The required data rate for various medical and healthcare data can be calculated with the number of used channels NC, the sampling rate fs and the number of quantization bits Nb by fb = NC fs Nb. On-body sensor data are usually sampled with a sampling rate fs between 0.2 and 256 Hz and quantized with a 12- or 16-bit analog to digital converter. On the other hand, the raw data for the capsule endoscope may need a data rate of 76 Mbps for real time transmission. Even if an image compression technique is employed, a data rate as high as 10 Mbps may be still necessary for a high-quality picture or video transmission. Table 1.2 summarizes some estimated data rates required for body area transmission of medical and healthcare information data (Misic and Misic, 2010). A data rate ranging from several bps to 10 Mbps should be supported by body area communications.

Table 1.2 Required data rates for medical and healthcare information.

Health information Data rate
On-body
ECG 36 kbps
EEG 98 kbps
Pulse rate 2.4 kbps
Respiratory rate 1.0 kbps
Blood pressure 1.92 kbps
Heart rate 1.92 kbps
Body temperature 2.4 bps
In-body
Capsule endoscope 10 Mbps

1.2.2 Assistance to People with Disabilities

In the second category of applications, there are also plenty of possible scenarios (Li, Takizawa, and Kohno, 2008). One of the typical scenarios is the application for assisting people with visual disabilities. In this application, a wireless body area link is formed among the sensors attached to the belongings of a person and a transceiver worn by the person. A reasonable range between these sensors and the transceiver is set in advance. When the person forgets his or her belongings and leaves them over the pre-set range, a warning signal will be generated automatically from the transceiver. Moreover, in advanced applications, a camera with on-body communication function can be attached to a person with visual disability. Pictures taken by the camera are sent to an on-body control unit, where they are converted to audio signal to provide guidance to the person. A similar principle can also be used for assisting people with speech disability. Here, sensors to catch finger and hand movements are used, and the obtained information is converted into speech.

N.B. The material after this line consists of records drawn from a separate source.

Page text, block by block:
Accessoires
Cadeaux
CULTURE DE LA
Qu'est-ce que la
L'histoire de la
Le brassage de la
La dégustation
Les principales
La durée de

Accident prevention or rescue for elderly people is also a promising application of body area communications. For example, an elderly person can wear a foot sensor for monitoring steps and some tilt sensors for monitoring accidental falls. The sensor data are continuously sent to an on-body receiver by means of the body area communication technique. If these sensors detect anything unusual, the receiver can give a warning signal to the elderly person or emit a warning sound.

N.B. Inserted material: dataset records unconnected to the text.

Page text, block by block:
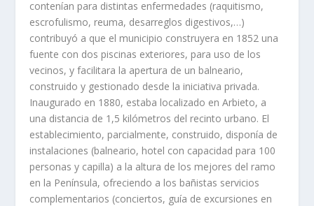
contenían para distintas enfermedades (raquitismo,
escrofulismo, reuma, desarreglos digestivos,…)
contribuyó a que el municipio construyera en 1852 una
fuente con dos piscinas exteriores, para uso de los
vecinos, y facilitara la apertura de un balneario,
construido y gestionado desde la iniciativa privada.
Inaugurado en 1880, estaba localizado en Arbieto, a
una distancia de 1,5 kilómetros del recinto urbano. El
establecimiento, parcialmente, construido, disponía de
instalaciones (balneario, hotel con capacidad para 100
personas y capilla) a la altura de los mejores del ramo
en la Península, ofreciendo a los bañistas servicios
complementarios (conciertos, guía de excursiones en
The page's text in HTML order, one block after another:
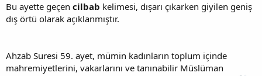
Bu ayette geçen cilbab kelimesi, dışarı çıkarken giyilen geniş
dış örtü olarak açıklanmıştır.
Ahzab Suresi 59. ayet, mümin kadınların toplum içinde
mahremiyetlerini, vakarlarını ve tanınabilir Müslüman
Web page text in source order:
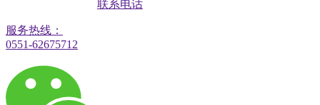
联系电话
服务热线：
0551-62675712

1.2.3 Consumer Electronics and User Identification

The third category of applications is for consumer electronic connectivity. A typical example is to connect a headphone to a music player without wires. By using body area communications, we can not only increase convenience by removing wires but also provide a method of source sharing in audio or video streaming. In these applications, for example, two or more people can share the same music player by using wireless headphones. People can also exchange their business card information by handshake.

On the other hand, body area communications also provides a paradigm shift toward intuitive applications on user identification and user–machine interface (Baldus et al., 2009). By wearing an on-body transceiver, we can communicate with a machine by touching it to establish a body area link. For example, we can embed a user identification function in the on-body transceiver and an entrance door. Then, when we touch the door knob, an on-body communication link is established and the door will be unlocked. A similar system is to embed the user identification function in the mouse of a personal computer. Instead of entering a password, we only need to touch the mouse and the user identification will be automatically made. In a more advanced application, we may embed an automatic payment function in the on-body transceiver. Such a system can be used for passing through an automatic ticket gate. As long as the person touches the ticket gate, the gate will open and a charge is paid.

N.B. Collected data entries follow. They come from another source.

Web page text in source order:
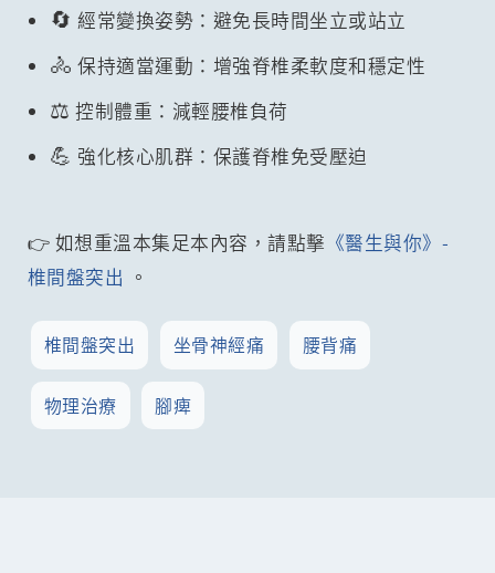
🔄 經常變換姿勢：避免長時間坐立或站立
🚴 保持適當運動：增強脊椎柔軟度和穩定性
⚖️ 控制體重：減輕腰椎負荷
💪 強化核心肌群：保護脊椎免受壓迫
👉 如想重溫本集足本內容，請點擊 《醫生與你》-
椎間盤突出 。
椎間盤突出 坐骨神經痛 腰背痛
物理治療 腳痺

1.3 Available Frequency Bands

Based on these promising application scenarios, it is found that body area communications may utilize a broad data rate range. Very low consumption power is also a remarkable feature. Figure 1.5 makes a comparison of the requirements between body area communications and other short range communications as well as wireless LANs. To meet such a broad range of data rates, different frequency bands may be required to best fit theses requirements.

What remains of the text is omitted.